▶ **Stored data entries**

·····

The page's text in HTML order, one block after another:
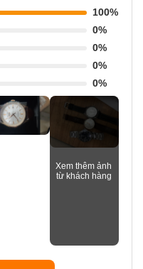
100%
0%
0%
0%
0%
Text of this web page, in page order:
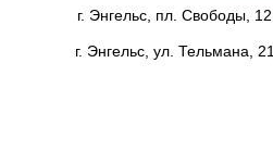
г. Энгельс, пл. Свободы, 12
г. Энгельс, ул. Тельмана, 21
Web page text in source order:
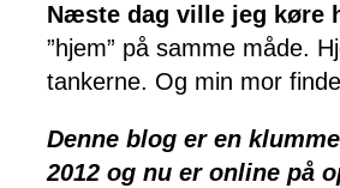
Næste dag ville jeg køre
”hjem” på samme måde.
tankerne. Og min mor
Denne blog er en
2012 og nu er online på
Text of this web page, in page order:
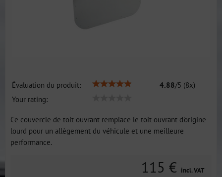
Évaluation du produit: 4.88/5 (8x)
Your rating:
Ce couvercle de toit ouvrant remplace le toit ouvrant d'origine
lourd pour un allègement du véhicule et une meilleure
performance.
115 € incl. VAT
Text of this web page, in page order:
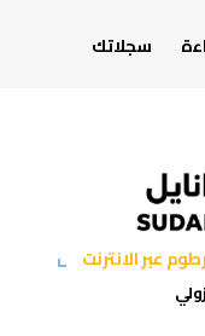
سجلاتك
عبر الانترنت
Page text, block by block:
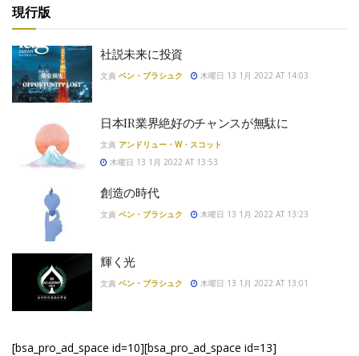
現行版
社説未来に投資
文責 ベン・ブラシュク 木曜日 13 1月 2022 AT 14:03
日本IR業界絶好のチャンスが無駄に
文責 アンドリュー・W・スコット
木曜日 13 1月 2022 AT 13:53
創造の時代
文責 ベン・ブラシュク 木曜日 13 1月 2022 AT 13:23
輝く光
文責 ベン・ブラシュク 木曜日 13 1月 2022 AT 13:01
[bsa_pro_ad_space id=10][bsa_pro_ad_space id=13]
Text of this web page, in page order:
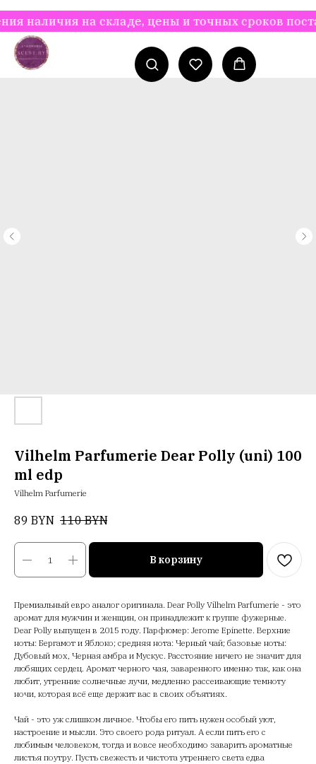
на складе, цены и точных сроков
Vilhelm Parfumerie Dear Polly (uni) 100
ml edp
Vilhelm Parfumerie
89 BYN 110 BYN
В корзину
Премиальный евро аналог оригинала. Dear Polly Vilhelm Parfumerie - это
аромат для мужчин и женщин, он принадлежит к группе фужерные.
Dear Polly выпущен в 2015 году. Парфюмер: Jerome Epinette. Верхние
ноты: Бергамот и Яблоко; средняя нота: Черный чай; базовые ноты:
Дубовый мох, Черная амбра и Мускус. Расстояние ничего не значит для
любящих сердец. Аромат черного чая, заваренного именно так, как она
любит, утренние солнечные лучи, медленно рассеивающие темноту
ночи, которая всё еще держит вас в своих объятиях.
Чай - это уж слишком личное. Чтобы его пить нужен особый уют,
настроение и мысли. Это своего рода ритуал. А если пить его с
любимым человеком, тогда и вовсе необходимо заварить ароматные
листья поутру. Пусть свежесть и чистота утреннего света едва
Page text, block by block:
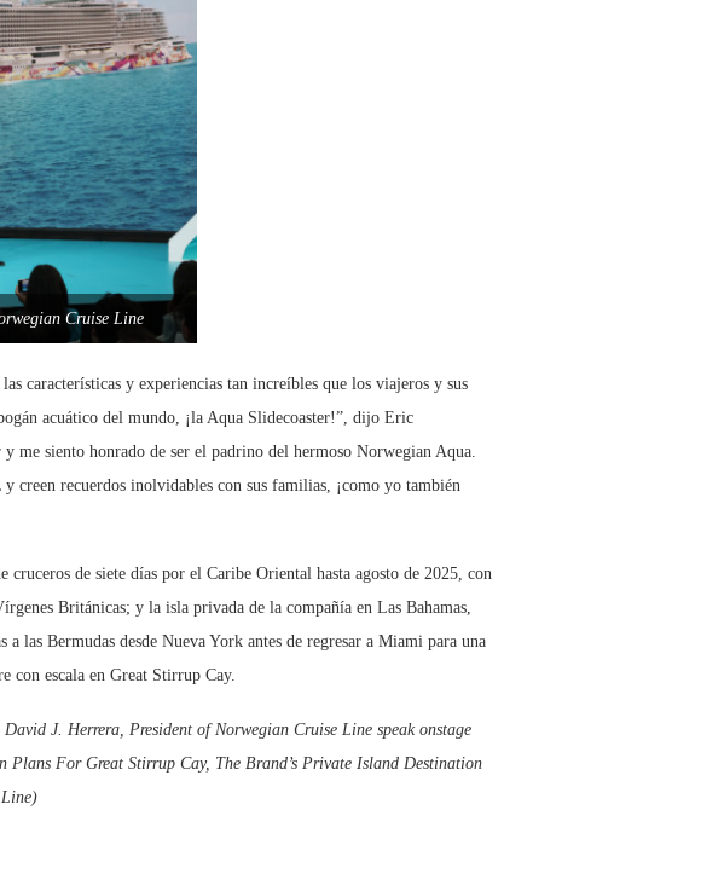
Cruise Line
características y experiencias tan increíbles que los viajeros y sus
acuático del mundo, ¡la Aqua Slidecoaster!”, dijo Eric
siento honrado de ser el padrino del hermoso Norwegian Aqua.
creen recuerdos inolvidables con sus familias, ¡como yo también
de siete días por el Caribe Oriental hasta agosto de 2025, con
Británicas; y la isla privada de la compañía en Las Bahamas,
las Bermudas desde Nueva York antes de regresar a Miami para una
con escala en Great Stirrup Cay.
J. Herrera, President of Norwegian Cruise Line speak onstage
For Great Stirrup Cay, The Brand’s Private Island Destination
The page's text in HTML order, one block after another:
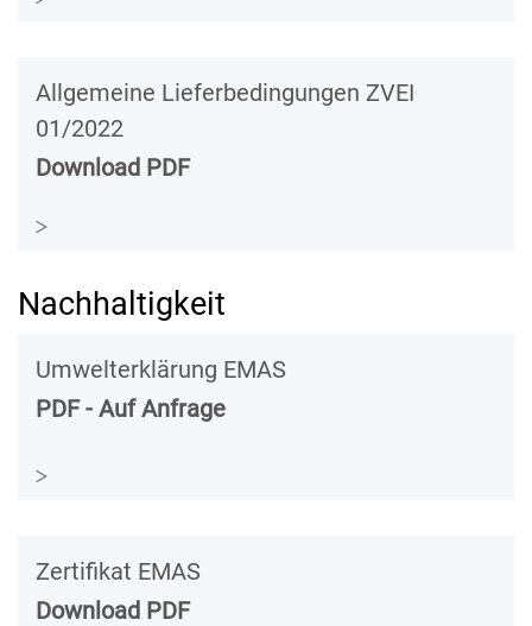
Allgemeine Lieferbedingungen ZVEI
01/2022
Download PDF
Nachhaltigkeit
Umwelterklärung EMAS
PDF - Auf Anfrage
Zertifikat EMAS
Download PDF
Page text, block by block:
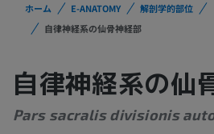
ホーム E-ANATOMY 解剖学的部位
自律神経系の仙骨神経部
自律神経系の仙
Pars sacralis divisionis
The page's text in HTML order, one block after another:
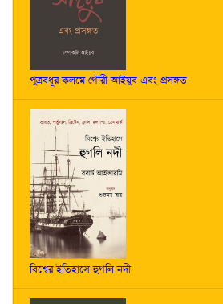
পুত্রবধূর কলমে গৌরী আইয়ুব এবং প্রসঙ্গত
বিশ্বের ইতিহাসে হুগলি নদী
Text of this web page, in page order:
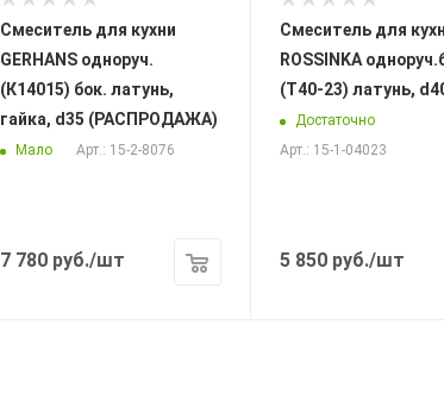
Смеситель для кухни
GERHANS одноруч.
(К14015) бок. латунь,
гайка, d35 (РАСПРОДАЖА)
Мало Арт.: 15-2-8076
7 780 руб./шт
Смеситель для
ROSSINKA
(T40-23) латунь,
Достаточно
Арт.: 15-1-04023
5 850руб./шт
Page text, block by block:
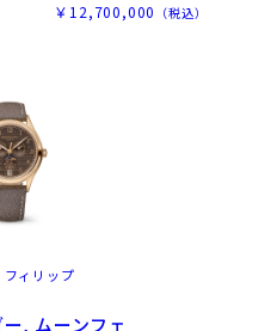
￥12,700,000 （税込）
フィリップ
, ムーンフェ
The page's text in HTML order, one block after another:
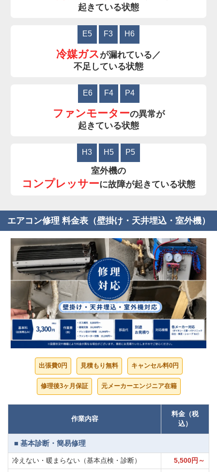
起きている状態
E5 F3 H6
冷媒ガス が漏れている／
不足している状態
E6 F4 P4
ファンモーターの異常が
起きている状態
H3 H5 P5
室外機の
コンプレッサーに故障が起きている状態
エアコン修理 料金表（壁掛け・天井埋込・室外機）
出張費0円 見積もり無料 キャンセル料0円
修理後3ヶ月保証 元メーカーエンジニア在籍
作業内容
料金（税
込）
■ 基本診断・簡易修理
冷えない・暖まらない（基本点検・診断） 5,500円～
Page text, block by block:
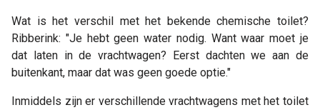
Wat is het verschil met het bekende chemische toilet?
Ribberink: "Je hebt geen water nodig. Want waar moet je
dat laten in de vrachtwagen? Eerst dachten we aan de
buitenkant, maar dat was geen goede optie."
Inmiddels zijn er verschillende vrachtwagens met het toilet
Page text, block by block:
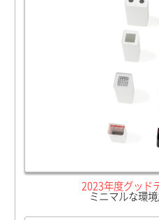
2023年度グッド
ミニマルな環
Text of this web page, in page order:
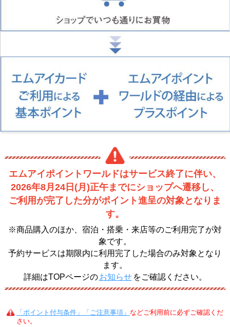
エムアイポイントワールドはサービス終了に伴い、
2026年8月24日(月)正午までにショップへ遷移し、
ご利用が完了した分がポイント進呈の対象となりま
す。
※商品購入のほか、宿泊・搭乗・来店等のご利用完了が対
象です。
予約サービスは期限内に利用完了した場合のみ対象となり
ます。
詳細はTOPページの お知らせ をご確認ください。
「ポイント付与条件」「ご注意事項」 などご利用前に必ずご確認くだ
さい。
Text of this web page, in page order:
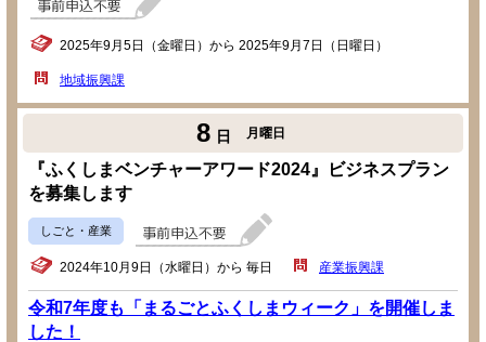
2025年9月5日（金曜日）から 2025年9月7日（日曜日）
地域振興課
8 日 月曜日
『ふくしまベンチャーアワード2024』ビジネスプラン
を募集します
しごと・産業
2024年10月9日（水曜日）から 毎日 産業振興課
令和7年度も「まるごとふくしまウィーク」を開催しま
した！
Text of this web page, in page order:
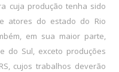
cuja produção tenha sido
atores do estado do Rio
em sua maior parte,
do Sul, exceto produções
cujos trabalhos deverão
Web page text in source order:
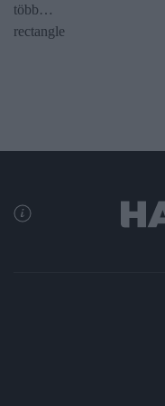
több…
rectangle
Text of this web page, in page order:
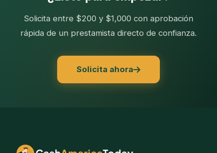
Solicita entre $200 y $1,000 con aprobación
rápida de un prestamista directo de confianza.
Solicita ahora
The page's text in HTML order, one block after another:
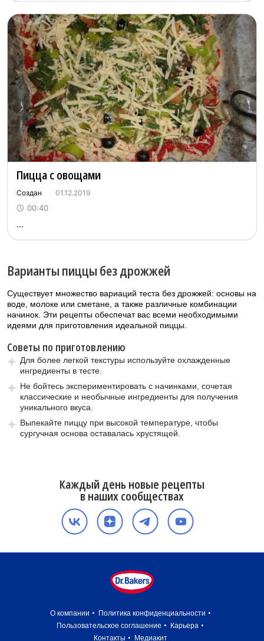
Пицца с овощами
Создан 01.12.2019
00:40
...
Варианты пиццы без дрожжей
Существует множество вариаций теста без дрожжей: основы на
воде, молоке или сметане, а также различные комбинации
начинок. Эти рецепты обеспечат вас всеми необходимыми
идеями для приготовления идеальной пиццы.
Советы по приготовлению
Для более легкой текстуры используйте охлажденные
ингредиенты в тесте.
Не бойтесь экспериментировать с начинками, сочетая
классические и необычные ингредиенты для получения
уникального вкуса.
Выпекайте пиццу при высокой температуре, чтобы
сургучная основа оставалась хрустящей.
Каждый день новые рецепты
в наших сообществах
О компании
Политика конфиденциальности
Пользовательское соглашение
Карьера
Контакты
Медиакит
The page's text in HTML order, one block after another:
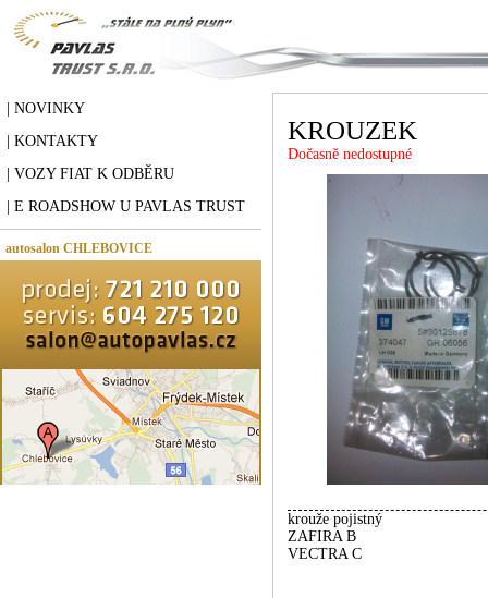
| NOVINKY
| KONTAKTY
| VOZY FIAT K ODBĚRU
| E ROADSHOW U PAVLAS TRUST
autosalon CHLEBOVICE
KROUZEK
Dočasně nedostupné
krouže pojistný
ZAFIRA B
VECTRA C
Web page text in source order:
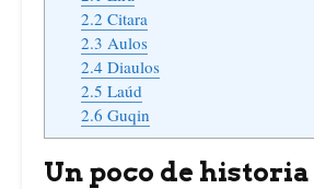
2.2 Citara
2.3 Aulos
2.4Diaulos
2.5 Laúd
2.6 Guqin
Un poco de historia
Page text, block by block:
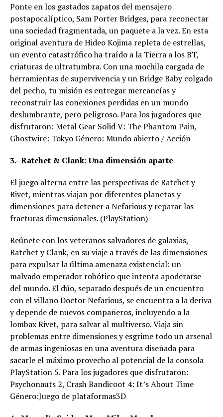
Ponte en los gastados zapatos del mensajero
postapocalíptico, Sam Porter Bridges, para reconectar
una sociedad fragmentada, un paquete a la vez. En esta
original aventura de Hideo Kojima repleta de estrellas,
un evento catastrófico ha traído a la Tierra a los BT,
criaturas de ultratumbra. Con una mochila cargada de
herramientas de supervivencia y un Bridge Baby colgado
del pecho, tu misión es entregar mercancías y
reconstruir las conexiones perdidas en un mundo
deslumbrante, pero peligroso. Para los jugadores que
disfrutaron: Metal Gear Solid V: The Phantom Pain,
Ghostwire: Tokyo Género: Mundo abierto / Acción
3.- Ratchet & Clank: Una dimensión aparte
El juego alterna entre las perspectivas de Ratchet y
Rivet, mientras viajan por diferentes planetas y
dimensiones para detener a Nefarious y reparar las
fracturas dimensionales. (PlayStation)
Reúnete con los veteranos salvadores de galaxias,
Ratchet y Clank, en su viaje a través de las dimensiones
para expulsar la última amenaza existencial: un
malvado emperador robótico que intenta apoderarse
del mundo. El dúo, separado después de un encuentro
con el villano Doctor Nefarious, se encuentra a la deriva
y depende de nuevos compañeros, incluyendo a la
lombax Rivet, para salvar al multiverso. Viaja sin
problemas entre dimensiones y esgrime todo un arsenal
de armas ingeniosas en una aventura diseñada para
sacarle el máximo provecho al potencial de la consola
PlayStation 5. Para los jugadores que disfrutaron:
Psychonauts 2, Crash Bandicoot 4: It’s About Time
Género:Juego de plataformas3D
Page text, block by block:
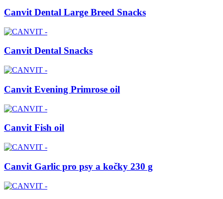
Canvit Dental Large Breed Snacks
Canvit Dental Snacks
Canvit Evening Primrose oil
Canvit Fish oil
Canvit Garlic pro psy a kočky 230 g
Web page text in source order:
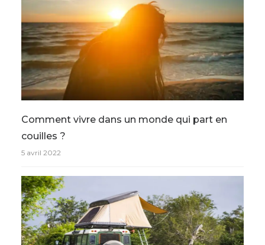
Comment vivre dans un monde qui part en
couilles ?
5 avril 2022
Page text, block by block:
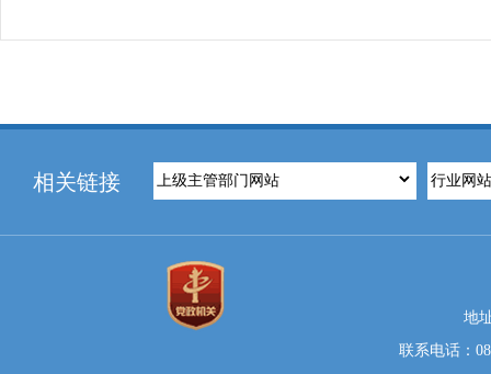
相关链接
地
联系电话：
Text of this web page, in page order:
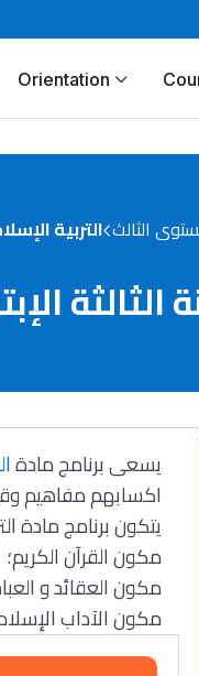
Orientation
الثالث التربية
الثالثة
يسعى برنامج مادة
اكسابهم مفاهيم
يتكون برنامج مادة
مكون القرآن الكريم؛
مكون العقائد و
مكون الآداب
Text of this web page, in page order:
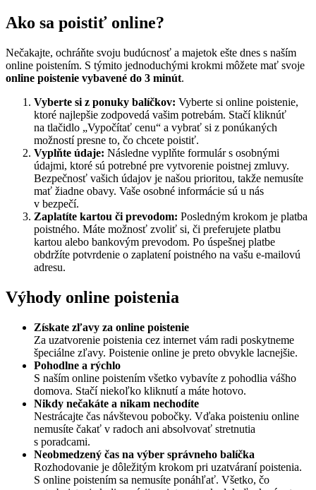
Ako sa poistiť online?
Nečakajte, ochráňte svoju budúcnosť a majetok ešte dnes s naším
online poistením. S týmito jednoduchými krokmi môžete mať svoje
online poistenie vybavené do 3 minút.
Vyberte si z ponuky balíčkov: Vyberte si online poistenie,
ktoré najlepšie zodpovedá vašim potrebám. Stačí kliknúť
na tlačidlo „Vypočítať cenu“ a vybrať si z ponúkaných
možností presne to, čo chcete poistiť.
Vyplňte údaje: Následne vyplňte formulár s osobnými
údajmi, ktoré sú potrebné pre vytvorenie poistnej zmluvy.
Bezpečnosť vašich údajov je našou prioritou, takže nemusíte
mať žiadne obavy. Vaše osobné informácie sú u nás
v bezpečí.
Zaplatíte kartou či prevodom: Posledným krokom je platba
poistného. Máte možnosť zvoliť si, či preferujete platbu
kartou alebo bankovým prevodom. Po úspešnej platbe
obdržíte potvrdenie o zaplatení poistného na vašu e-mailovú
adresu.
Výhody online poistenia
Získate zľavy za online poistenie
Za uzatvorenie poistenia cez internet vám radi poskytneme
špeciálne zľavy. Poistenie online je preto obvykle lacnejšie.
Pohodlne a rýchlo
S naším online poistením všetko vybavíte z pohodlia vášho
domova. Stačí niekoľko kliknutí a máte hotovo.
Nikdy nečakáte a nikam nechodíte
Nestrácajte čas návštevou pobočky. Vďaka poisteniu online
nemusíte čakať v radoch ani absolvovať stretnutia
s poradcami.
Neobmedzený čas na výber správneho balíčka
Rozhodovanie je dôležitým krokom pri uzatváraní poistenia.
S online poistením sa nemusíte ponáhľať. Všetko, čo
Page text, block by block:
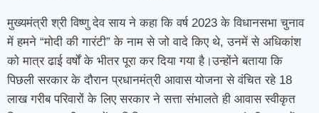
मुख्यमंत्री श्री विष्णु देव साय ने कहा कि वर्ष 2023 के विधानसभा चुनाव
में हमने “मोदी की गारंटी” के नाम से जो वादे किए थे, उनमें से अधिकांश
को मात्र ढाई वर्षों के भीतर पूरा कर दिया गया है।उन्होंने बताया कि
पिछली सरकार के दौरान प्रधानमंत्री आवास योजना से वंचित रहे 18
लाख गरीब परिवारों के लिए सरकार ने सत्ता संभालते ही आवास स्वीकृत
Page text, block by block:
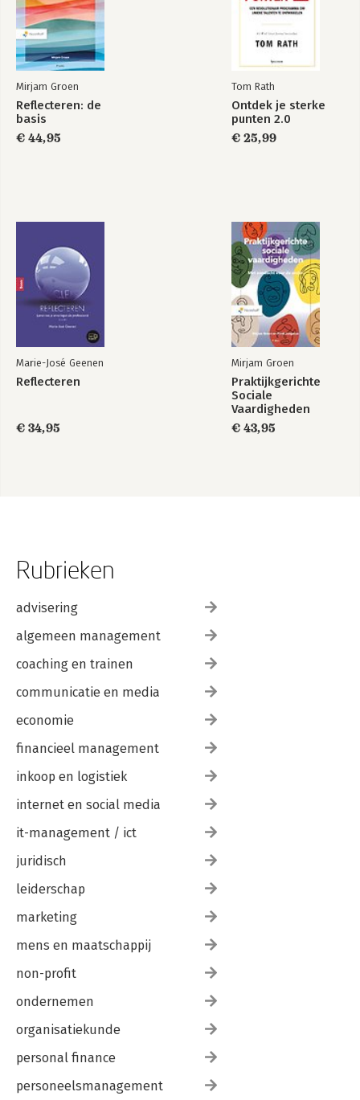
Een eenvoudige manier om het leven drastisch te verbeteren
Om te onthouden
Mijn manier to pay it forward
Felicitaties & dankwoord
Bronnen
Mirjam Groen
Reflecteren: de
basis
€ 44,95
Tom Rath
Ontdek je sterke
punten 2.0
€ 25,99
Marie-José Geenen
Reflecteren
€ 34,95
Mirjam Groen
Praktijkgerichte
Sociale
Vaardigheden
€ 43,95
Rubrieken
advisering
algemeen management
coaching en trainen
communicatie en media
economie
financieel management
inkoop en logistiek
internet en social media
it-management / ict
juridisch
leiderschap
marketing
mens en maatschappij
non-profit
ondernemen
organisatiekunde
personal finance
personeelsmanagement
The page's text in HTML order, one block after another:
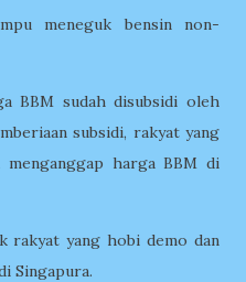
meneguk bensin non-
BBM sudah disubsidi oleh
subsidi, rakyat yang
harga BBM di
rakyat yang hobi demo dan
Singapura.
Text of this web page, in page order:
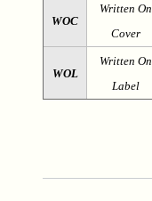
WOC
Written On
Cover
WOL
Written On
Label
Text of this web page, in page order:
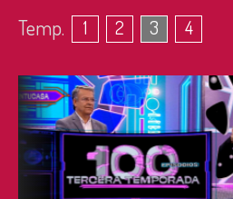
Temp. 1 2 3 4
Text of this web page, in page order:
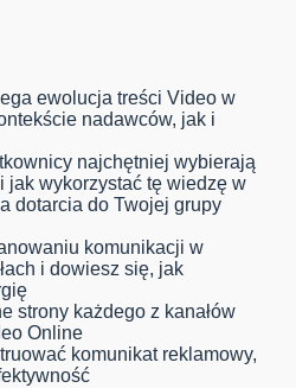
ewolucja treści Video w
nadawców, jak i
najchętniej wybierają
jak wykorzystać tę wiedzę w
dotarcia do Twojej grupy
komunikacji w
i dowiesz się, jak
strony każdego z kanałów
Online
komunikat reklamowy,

·····

▶ **Directions for this task**
Read the data above and pull out each line that holds the string "naším".

▶ **Result**
Nečakajte, ochráňte svoju budúcnosť a majetok ešte dnes s naším
S naším online poistením všetko vybavíte z pohodlia vášho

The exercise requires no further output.